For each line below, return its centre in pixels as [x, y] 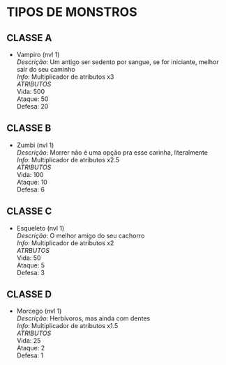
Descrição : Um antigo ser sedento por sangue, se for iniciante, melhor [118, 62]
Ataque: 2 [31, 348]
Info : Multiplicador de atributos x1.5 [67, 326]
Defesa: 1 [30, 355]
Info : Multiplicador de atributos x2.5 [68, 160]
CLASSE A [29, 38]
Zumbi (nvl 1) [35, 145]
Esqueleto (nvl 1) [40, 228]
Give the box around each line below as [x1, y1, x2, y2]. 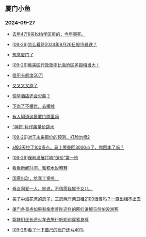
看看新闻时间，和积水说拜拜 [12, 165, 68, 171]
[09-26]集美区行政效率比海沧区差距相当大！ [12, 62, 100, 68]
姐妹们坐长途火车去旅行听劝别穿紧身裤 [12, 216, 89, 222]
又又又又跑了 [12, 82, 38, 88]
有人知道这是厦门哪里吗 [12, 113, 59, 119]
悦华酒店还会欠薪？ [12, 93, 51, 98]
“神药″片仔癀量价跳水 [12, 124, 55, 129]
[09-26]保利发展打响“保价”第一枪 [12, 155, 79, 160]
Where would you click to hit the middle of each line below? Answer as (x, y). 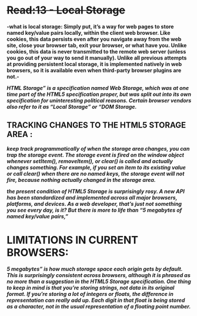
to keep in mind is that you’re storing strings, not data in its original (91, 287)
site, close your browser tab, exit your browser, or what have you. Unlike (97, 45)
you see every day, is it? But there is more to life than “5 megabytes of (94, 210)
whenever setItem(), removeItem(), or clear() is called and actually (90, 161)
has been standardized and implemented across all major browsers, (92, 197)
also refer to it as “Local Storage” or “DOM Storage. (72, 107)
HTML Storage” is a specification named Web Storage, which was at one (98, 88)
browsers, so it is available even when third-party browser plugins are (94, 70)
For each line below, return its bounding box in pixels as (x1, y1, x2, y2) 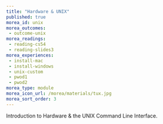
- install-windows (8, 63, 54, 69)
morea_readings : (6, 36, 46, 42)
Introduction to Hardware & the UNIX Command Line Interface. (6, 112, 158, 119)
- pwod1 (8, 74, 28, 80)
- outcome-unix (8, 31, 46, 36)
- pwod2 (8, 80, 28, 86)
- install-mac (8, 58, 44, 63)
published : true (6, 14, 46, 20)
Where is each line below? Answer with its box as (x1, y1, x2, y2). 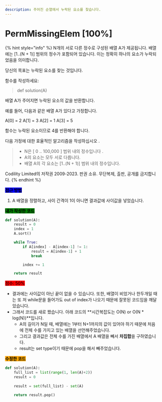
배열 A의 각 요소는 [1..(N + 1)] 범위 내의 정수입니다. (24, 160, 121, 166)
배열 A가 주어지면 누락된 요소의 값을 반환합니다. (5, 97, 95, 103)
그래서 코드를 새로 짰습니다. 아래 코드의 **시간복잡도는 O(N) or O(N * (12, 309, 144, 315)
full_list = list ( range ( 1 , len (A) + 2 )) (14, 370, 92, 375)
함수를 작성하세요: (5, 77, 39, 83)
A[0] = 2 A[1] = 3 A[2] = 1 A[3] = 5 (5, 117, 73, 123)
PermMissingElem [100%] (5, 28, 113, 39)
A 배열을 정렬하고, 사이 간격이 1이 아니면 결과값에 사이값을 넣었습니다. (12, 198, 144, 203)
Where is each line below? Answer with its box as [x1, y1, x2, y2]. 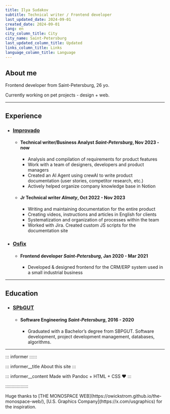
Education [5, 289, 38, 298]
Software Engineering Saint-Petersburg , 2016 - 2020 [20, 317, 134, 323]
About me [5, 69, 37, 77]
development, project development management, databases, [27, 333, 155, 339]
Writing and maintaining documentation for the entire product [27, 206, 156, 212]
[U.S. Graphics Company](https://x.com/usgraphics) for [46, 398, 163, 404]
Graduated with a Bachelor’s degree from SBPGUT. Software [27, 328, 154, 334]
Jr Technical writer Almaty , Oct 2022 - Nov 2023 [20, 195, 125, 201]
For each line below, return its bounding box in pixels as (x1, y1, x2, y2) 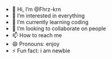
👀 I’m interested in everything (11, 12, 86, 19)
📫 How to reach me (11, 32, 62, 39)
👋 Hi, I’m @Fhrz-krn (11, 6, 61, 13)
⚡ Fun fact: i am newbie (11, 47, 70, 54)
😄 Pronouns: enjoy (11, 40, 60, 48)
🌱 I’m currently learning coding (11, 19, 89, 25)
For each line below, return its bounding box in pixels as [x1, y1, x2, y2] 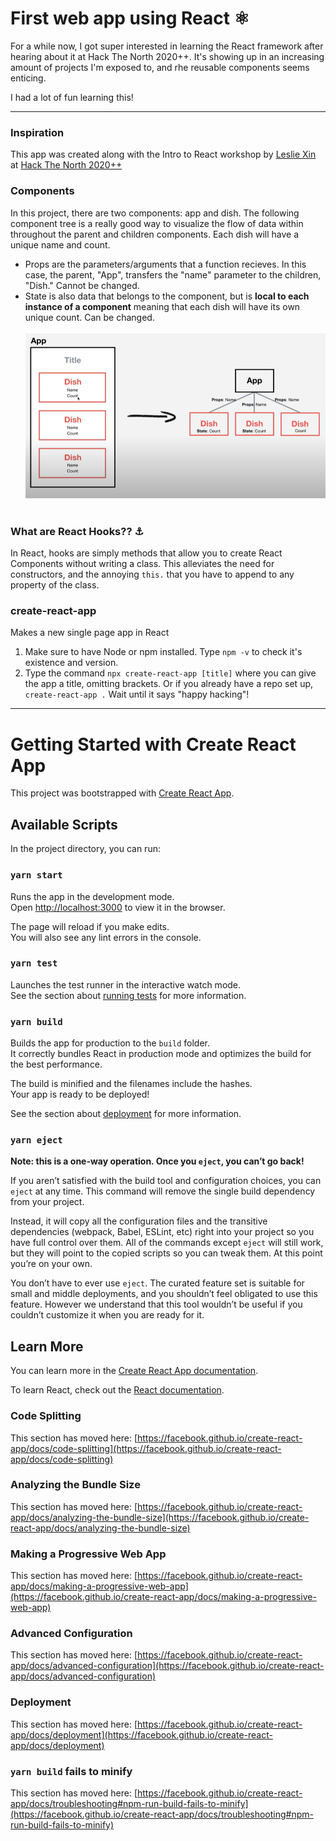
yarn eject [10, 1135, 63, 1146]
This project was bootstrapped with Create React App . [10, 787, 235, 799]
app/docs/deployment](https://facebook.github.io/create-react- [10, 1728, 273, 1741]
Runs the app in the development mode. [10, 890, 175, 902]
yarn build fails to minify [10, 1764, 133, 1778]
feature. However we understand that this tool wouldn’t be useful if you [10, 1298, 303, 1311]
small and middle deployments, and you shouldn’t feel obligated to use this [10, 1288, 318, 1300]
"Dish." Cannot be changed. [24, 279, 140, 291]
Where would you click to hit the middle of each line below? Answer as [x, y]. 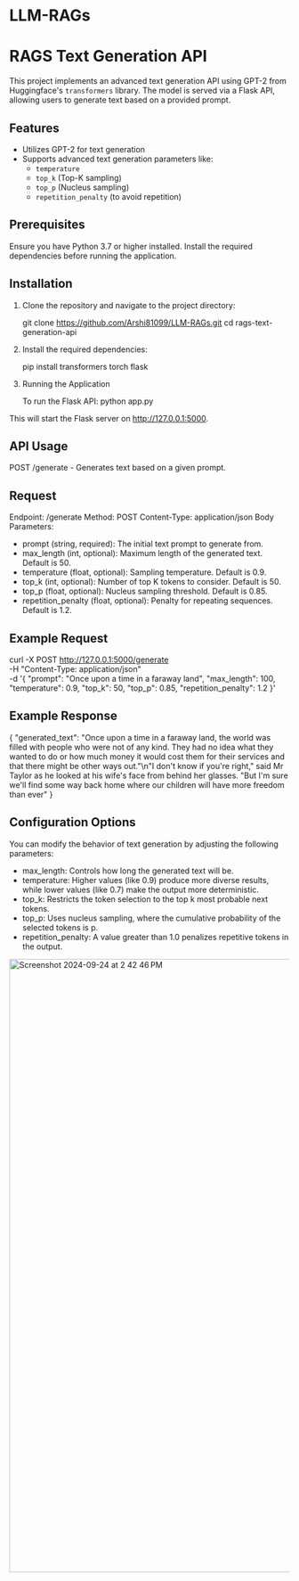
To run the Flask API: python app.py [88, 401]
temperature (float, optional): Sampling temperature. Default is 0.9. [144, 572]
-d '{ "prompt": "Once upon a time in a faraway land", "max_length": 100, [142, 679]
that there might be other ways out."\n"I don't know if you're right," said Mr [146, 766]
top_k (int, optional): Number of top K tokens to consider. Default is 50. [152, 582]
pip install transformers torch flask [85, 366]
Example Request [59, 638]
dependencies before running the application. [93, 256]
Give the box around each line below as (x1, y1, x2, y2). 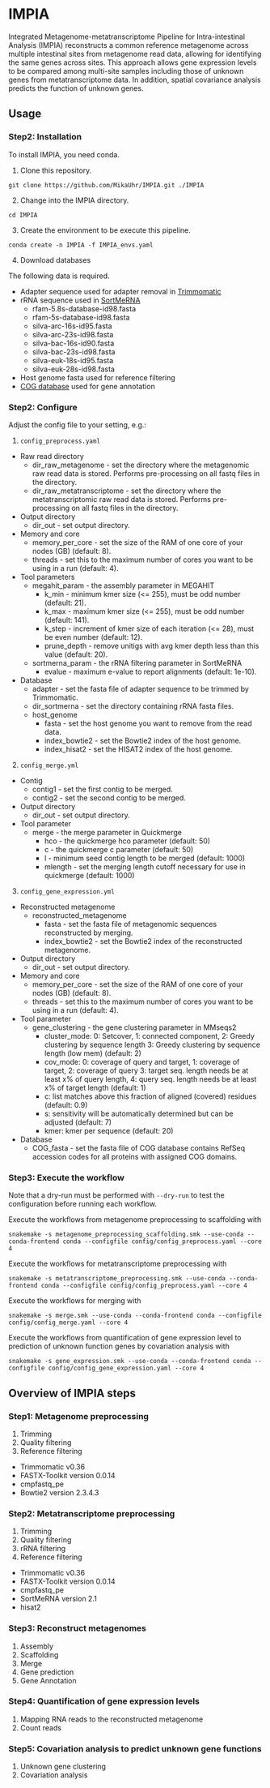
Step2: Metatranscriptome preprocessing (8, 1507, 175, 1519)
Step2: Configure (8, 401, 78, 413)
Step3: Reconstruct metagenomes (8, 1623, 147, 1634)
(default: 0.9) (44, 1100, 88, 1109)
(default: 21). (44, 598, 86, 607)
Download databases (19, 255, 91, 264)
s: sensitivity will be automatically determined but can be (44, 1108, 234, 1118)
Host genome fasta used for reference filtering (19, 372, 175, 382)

• **Your task**
Reproduce the entries exactly, from the line with "Graduated with a" to the line with "feature. However we", both lines included, keeping no pictures.

• **Completed task**
Graduated with a Bachelor’s degree from SBPGUT. Software [27, 328, 154, 334]
Jr Technical writer Almaty , Oct 2022 - Nov 2023 [20, 195, 125, 201]
For each line below, return its bounding box in pixels as (x1, y1, x2, y2) 
👀 I’m interested in everything (11, 12, 86, 19)
📫 How to reach me (11, 32, 62, 39)
👋 Hi, I’m @Fhrz-krn (11, 6, 61, 13)
⚡ Fun fact: i am newbie (11, 47, 70, 54)
😄 Pronouns: enjoy (11, 40, 60, 48)
🌱 I’m currently learning coding (11, 19, 89, 25)
For each line below, return its bounding box in pixels as [x1, y1, x2, y2] 
yarn eject [10, 1135, 63, 1146]
This project was bootstrapped with Create React App . [10, 787, 235, 799]
app/docs/deployment](https://facebook.github.io/create-react- [10, 1728, 273, 1741]
Runs the app in the development mode. [10, 890, 175, 902]
yarn build fails to minify [10, 1764, 133, 1778]
feature. However we understand that this tool wouldn’t be useful if you [10, 1298, 303, 1311]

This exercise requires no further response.